PAt the risk of sounding boring and repetitive, can I just
say that PR is NOT free advertising! I
have lost count of the number of people that have sat in our meeting room and
said that they are thinking to embark on a PR campaign because it wont cost
them anything, whereas advertising will.
PR is a whole skill in itself, and when carried out well it can be
enormously effective. However, as you
will see as we go along, I am a big fan of the ‘drip, drip, drip’ approach to
marketing/PR, and I think it is important that all of your different marketing
tools work in tandem; so, in an ideal world, the PR supports the advertising,
the advertising supports the website, the website supports the social media,
and so on (and by drip, drip, drip, I mean that one day you read something
about a company in the paper, a couple of days later you see an advert about
the same company, a few days later you meet someone from that company, etc,
etc, etc, until you appoint them!).
Sticking to PR for the moment, let’s look at what is
involved and how best to do it: first, ask yourself what the purpose of the PR
campaign is.
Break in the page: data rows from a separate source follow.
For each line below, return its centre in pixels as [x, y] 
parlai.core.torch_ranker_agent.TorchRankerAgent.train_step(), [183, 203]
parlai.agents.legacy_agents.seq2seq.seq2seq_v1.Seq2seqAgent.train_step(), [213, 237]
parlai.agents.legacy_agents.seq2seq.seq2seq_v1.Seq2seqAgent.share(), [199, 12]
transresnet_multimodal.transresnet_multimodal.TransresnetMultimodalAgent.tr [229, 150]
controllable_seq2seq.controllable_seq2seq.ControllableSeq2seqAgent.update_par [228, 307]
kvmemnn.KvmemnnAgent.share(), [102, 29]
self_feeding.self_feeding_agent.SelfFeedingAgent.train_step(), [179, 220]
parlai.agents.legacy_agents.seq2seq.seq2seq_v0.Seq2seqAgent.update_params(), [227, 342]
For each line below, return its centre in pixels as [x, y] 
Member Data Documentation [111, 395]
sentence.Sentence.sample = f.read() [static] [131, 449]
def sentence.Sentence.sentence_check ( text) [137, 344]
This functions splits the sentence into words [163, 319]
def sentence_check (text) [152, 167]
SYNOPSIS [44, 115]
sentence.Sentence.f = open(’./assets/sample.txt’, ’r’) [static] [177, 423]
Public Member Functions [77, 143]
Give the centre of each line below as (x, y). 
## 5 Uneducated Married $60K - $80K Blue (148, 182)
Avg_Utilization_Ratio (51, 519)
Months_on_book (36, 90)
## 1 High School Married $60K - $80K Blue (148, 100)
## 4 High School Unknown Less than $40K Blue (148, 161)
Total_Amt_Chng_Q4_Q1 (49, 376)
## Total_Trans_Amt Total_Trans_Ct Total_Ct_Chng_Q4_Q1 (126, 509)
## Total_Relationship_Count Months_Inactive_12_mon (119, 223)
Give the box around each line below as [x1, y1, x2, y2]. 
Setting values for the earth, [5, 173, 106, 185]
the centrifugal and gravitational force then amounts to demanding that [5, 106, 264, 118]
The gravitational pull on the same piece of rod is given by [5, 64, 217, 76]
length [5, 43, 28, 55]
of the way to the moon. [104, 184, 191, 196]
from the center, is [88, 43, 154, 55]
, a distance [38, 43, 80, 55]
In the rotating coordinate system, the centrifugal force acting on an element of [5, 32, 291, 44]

Now that might sound a bit
strange, but it is a question that I always ask a new client before we get
started, ever since I asked the boss of a big, international company here what
he would regard as a success at the end of the campaign (assuming he would say
‘a huge number of sales’) and he responded ‘I want to see my photo in a
magazine at least once a month’! Knowing
what you want to achieve from the campaign, will help you to define what you
are actually going to do; if you want to see an increase in sales, your PR
activity should focus on the business and trade media that relates to your
products/services; if you want to see pictures of yourself every month, then
you might want to talk to the media that will be interested in your hobbies and
achievements. You also need to be realistic
– yes, we know that you would all like to be on the front page of Hospodarske
noviny each week (imagine my surprise when one of our clients tells us that!) –
but unless you are doing something that is headline news, you are probably
going to be disappointed.
If you are prepared (and able) to write articles yourself on
topics that are likely to be interesting to specific media, then it might be
possible to get them published. But
before embarking on hours of drafting, it is worth doing a bit of research
first; try and speak to the journalists at your targeted magazine/paper and
find out the sort of stories that they would be interested in – better to write
about something that they want,
rather than what you want! Similarly with interviews; some journalists
are happy to do interviews (but there is no guarantee that such interviews will
be published), but they are not going to interview you just because you want
them to. You need to come up with a good
reason why you could be just the person that they want to speak to about a
given topic… and then make sure that if you get the interview, you give them
what they want.
Press releases. No,
not everyone can write a press release.
And yes, everyone will have an opinion (sorry to be rude, but I can
often be heard to say that if you put a group of Czechs in a room and ask them
to translate ‘please see attached’ the conversation will go on forever). Quite honestly, if more people worried about
the ‘substance’ of the PR rather than where a capital letter should or
shouldn’t go, they might have more chance of getting it published! PRs should be short (ideally one page), the
first paragraph should grab the journalist immediately – what is it, when is
it, why is it newsy – and you need to include in it a few ‘hooks’ that will
ensure that a journalist that receives thousands of press releases on their
desk each day, actually reads yours.
Once upon a time there was some research undertaken in the UK which
asked what the most popular words were to have in a heading of a PR that would
ensure coverage. The words were David
Beckham. So use the David Beckham
technique … try and get into your heading/first paragraph something that you
know will grab the journalists immediate attention – more on that soon.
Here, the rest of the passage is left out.